Extracted data entries:
----

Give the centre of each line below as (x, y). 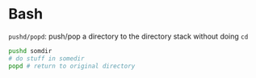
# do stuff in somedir (46, 58)
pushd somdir (30, 51)
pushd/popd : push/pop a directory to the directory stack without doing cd (128, 36)
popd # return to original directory (72, 66)
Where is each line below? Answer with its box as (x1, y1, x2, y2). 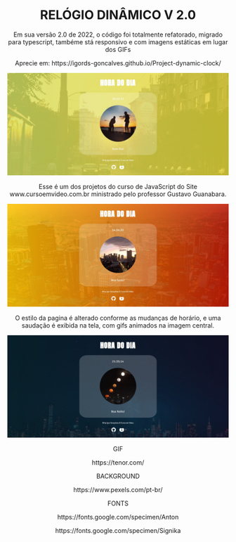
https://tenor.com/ (91, 458, 145, 467)
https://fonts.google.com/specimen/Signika (55, 526, 181, 534)
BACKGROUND (96, 472, 140, 480)
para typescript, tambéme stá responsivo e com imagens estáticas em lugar (8, 37, 228, 46)
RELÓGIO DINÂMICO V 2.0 (39, 7, 197, 23)
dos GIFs (105, 45, 131, 53)
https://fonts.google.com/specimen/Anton (57, 512, 179, 521)
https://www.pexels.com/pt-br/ (73, 485, 163, 493)
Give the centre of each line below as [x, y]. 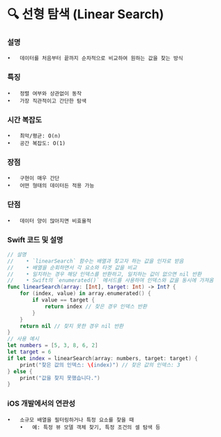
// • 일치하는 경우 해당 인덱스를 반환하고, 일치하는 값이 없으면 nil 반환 [105, 274]
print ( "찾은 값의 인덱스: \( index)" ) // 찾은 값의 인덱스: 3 [100, 365]
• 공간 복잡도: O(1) [37, 144]
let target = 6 [29, 352]
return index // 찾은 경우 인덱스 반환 [96, 306]
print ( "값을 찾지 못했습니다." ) [60, 378]
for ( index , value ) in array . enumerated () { [85, 294]
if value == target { [64, 300]

----

Your objective: Copy the lines above exactly, starting at the one with "Give the centre of each line below as [x, y]." and ending at the one with "return index // 찾은 경우 인덱스 반환 [96, 306]", both included. Leave out any pictures and add nothing else.

Answer:
Give the centre of each line below as [x, y]. 
// • 일치하는 경우 해당 인덱스를 반환하고, 일치하는 값이 없으면 nil 반환 [105, 274]
print ( "찾은 값의 인덱스: \( index)" ) // 찾은 값의 인덱스: 3 [100, 365]
• 공간 복잡도: O(1) [37, 144]
let target = 6 [29, 352]
return index // 찾은 경우 인덱스 반환 [96, 306]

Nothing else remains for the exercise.